▶ [Task to carry out]
Once the pictures are set aside, transcribe each line of the data exactly.

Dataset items
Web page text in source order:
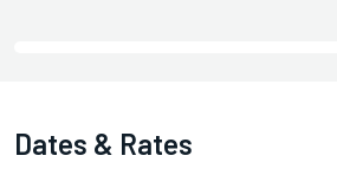
Dates & Rates
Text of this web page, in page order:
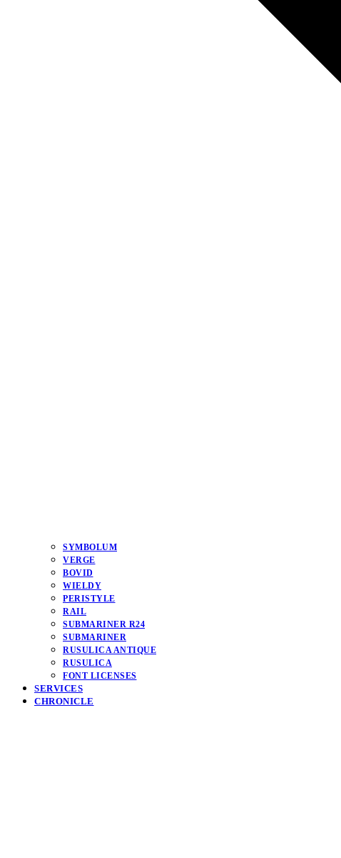
SYMBOLUM
VERGE
BOVID
WIELDY
PERISTYLE
RAIL
SUBMARINER R24
SUBMARINER
RUSULICA ANTIQUE
RUSULICA
FONT LICENSES
SERVICES
CHRONICLE
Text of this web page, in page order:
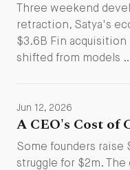
Three weekend
retraction, Satya's
$3.6B Fin
shifted from models
Jun 12, 2026
A CEO's Cost of
Some founders raise
struggle for $2m.
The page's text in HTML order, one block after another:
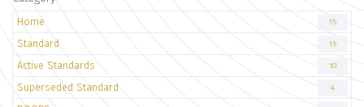
Home 15
Standard 15
Active Standards 10
Superseded Standard 4
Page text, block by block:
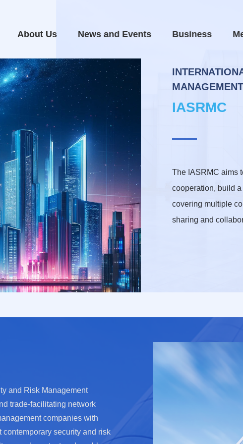
About Us News and Events Business
IASRMC
The IASRMC aims
cooperation, build
covering multiple
sharing and
and Risk Management
trade-facilitating network
companies with
security and risk
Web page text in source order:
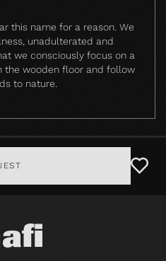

▶ [Response to this task]
Web page text in source order:
Dates & Rates
Text of this web page, in page order:
SYMBOLUM
VERGE
BOVID
WIELDY
PERISTYLE
RAIL
SUBMARINER R24
SUBMARINER
RUSULICA ANTIQUE
RUSULICA
FONT LICENSES
SERVICES
CHRONICLE
Text of this web page, in page order:
Three weekend
retraction, Satya's
$3.6B Fin
shifted from models
Jun 12, 2026
A CEO's Cost of
Some founders raise
struggle for $2m.
The page's text in HTML order, one block after another:
Home 15
Standard 15
Active Standards 10
Superseded Standard 4
Page text, block by block:
About Us News and Events Business
IASRMC
The IASRMC aims
cooperation, build
covering multiple
sharing and
and Risk Management
trade-facilitating network
companies with
security and risk
Web page text in source order:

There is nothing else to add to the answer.